Write out only the lines running from the one that contains "Destek Hizmetleri Dairesi" to the end of the material, both ends included.
☆ ☆ ☆ ☆
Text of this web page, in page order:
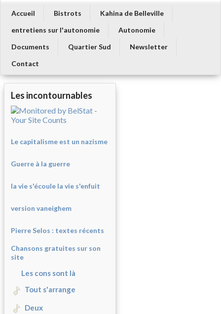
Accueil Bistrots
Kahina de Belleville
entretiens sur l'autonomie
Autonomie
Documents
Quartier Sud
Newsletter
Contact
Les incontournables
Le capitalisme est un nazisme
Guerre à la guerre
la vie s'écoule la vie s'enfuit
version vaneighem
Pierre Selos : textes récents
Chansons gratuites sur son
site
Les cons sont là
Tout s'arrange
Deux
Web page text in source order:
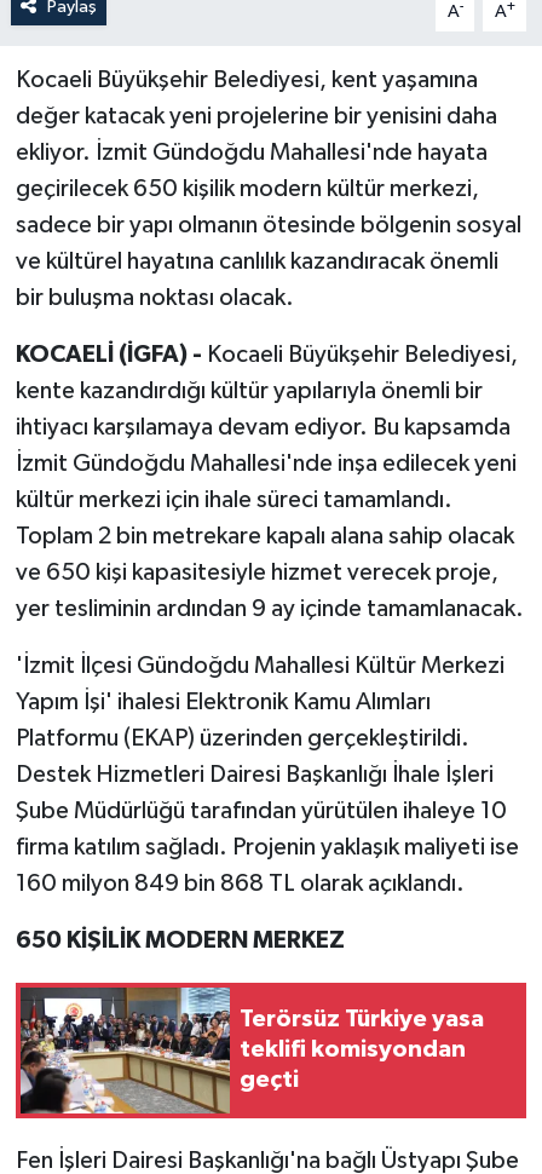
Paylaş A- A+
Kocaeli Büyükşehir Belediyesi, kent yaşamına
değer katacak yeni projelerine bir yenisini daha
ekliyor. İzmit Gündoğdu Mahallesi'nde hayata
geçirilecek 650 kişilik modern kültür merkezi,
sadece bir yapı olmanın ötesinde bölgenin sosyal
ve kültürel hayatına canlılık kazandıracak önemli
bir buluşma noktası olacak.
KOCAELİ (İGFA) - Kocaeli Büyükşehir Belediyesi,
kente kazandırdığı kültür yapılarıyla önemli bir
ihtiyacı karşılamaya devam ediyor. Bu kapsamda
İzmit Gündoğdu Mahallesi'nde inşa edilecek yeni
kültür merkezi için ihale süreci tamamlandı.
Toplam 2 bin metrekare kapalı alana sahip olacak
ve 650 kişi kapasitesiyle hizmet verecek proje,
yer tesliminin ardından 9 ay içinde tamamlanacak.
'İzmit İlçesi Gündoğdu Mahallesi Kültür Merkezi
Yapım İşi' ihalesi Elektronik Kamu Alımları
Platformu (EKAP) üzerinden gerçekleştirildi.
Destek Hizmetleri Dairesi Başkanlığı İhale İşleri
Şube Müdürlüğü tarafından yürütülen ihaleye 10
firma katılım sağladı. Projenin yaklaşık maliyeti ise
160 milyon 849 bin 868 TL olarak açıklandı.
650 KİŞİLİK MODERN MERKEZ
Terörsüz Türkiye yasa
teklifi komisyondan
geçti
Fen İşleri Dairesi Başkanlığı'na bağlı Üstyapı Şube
☆ ☆ ☆ ☆
# ANSWER SECTION
Destek Hizmetleri Dairesi Başkanlığı İhale İşleri
Şube Müdürlüğü tarafından yürütülen ihaleye 10
firma katılım sağladı. Projenin yaklaşık maliyeti ise
160 milyon 849 bin 868 TL olarak açıklandı.
650 KİŞİLİK MODERN MERKEZ
Terörsüz Türkiye yasa
teklifi komisyondan
geçti
Fen İşleri Dairesi Başkanlığı'na bağlı Üstyapı Şube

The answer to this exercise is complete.